Stored items from a collection
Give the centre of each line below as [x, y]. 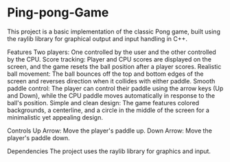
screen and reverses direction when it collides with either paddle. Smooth [111, 81]
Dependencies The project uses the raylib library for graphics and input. [109, 151]
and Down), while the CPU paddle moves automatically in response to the [111, 95]
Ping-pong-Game [58, 13]
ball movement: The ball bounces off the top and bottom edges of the [105, 74]
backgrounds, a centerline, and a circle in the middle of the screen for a [108, 110]
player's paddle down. [38, 137]
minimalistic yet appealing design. [55, 117]
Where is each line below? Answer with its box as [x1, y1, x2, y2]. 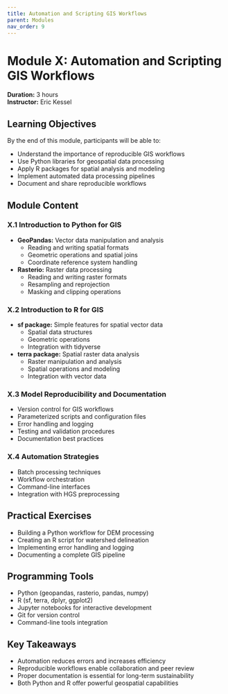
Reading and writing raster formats [27, 272, 127, 281]
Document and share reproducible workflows [17, 180, 147, 188]
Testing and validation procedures [17, 427, 115, 435]
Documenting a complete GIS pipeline [17, 550, 126, 559]
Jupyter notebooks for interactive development [17, 604, 152, 612]
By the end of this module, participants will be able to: [7, 137, 161, 145]
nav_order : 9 [7, 23, 45, 30]
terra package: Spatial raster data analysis [17, 350, 140, 358]
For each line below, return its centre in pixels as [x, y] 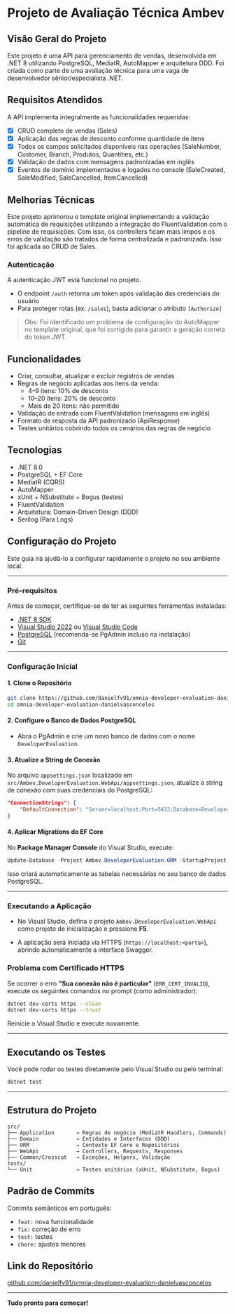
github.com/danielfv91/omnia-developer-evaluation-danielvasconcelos [109, 1283]
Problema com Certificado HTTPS [66, 968]
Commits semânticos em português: [59, 1208]
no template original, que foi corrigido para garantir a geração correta [124, 330]
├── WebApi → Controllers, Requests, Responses [95, 1151]
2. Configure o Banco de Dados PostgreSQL [72, 720]
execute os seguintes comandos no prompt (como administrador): [102, 990]
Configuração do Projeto [62, 542]
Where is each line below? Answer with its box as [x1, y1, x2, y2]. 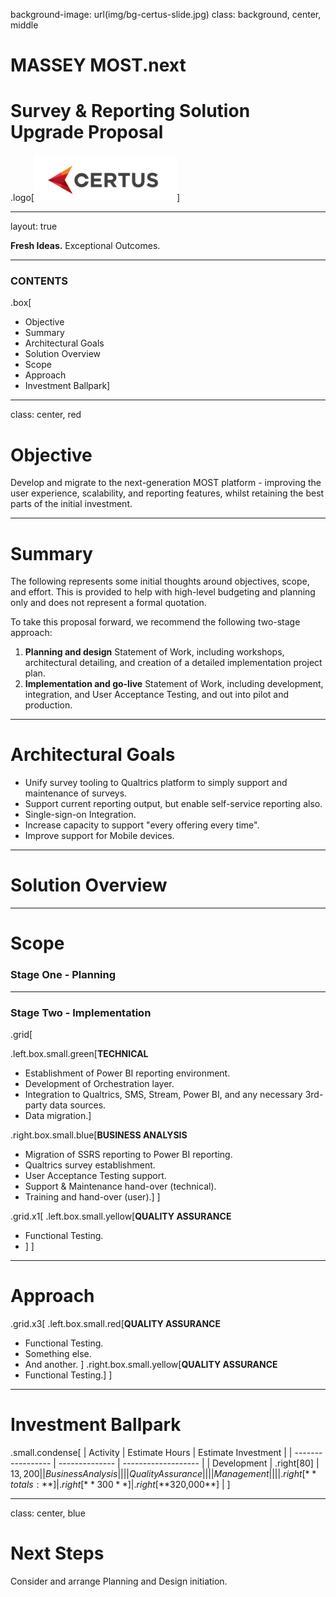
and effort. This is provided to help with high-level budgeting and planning [10, 586, 316, 598]
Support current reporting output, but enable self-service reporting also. [24, 798, 323, 810]
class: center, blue [10, 1507, 86, 1519]
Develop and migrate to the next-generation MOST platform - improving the [10, 477, 322, 489]
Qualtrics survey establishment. [24, 1159, 156, 1171]
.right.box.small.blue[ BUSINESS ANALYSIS [10, 1129, 188, 1141]
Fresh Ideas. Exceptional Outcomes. [10, 240, 161, 252]
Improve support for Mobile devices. [24, 830, 175, 842]

* INSTRUCTIONS FOR THE TASK:
Only the lines containing the string "paddle" are needed; pull them out of the records.

* ANSWER SPACE:
screen and reverses direction when it collides with either paddle. Smooth [111, 81]
and Down), while the CPU paddle moves automatically in response to the [111, 95]
player's paddle down. [38, 137]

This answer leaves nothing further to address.